HONG KONG — Humans may never develop immunity against Covid-19, according to new research on antibodies by Chinese and American scientists.

A blood sample is held during an antibody testing programme in Birmingham, Britain, on June 5, 2020.

A blood sample is held during an antibody testing programme in Birmingham, Britain, on June 5, 2020.

HONG KONG — Humans may never develop immunity against Covid-19, according to new research on antibodies by Chinese and American scientists.

Their conclusion was based on a study looking at whether hospital workers in Wuhan who were directly exposed to infected patients at the early stage of the outbreak had developed antibodies. The deadly new disease was first detected in the Chinese city late last year.

At least a quarter of the more than 23,000 samples tested could have been infected with the virus at some stage, according to the scientists. But only 4 per cent had developed antibodies as of April.

“People are unlikely to produce long-lasting protective antibodies against this virus,” the researchers concluded in a non-peer-reviewed paper posted on preprint website on Tuesday (June 16).

Many efforts to fight the pandemic are being done on the assumption that people who have had Covid-19 will produce antibodies that will protect them from reinfection. Those efforts include countries considering issuing “immune certificates”, the over 100 potential vaccines in development, and recovered patients being encouraged to give blood for experimental drugs and therapies.

But the new research in Wuhan suggested not everyone infected was producing antibodies, or producing long-lasting ones. Antibodies are the molecules generated by the immune system to bind with the virus spike protein and stop it from infecting cells. Some, like immunoglobulin G, or IgG, can remain in the system for a long time — it has been found in severe acute respiratory (Sars) patients 12 years after they were infected.

Led by Dr Wang Xinhuan from Wuhan University’s Zhongnan Hospital and scientists from the University of Texas in Galveston, the study looked at samples from health care workers and general hospital staff in the city.

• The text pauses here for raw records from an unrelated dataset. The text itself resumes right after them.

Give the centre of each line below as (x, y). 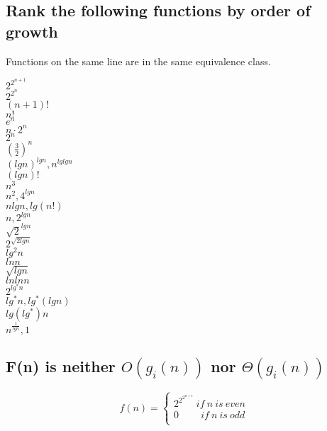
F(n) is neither (61, 366)
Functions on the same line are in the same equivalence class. (138, 61)
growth (32, 31)
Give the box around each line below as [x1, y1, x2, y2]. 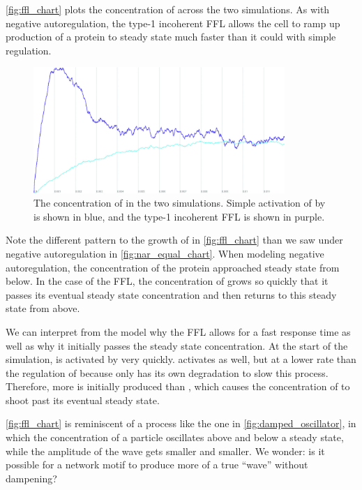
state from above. [6, 301, 80, 315]
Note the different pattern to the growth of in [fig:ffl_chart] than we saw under [6, 232, 343, 247]
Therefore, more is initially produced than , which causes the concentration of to [6, 379, 350, 394]
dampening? [6, 470, 57, 485]
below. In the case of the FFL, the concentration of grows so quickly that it [6, 274, 329, 288]
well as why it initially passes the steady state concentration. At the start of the [6, 338, 348, 352]
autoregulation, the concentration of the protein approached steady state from [6, 260, 340, 274]
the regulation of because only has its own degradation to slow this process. [6, 365, 329, 380]
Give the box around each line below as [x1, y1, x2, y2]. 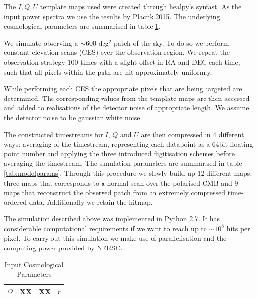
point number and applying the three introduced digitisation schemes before [4, 148, 235, 158]
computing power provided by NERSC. [4, 243, 123, 253]
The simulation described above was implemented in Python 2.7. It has [4, 213, 220, 224]
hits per [226, 223, 250, 233]
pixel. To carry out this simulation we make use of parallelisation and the [4, 233, 227, 243]
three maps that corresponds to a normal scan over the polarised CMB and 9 [4, 177, 238, 188]
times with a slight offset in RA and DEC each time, [80, 56, 240, 67]
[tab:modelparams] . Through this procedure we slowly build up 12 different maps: [4, 167, 252, 178]

They found that 4 per cent of the health care workers and 4.6 per cent of general hospital staff had the IgG antibody.

Earlier research found that 2.5 per cent of hospital employees in Wuhan had contracted Covid-19 during the outbreak, but it has been estimated that the real proportion of infections among this group could be as high as 25 per cent.

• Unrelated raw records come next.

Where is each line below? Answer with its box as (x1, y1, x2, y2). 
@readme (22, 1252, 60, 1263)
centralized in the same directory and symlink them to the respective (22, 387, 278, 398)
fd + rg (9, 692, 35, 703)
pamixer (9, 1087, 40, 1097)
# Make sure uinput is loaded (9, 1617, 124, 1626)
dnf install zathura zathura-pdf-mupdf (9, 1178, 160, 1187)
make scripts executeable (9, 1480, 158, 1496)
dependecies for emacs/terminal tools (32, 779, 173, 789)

Some people have mild or no symptoms when they have the coronavirus that causes Covid-19, and may not even know they have it. And with human-to-human transmission not confirmed until late January, many doctors and nurses in Wuhan were not wearing extra protective gear to treat patients.

“They just got infected with Sars-CoV-2 and fought off the virus with their own immune systems,” according to Dr Wang and his team, using the clinical name for the coronavirus.

Patients with confirmed infections, where the symptoms were usually more obvious, tended to produce more antibodies, according to the researchers. An earlier study found all confirmed cases they looked at had developed the IgG antibody two weeks after the disease onset.

Dr Wang’s team also suggested that more than 10 per cent of the people in their study may have lost antibody protection within a month or so.

“Our findings have important implications for herd immunity, antibody-based therapeutics, public health strategies, and vaccine development,” they said.

Based on their research, they said antibody tests may not be enough to tell whether someone had been infected, and the presence of antibodies like IgG may not necessarily provide immunity later.

“The idea of an immune certificate for recovered Covid-19 patients is invalid,” Dr Wang wrote.

Meanwhile, a separate study by a team at Tsinghua University in Beijing suggested that the more antibodies produced by Covid-19 patients, the worse the outcome — the patient with the strongest antibody response in their study died.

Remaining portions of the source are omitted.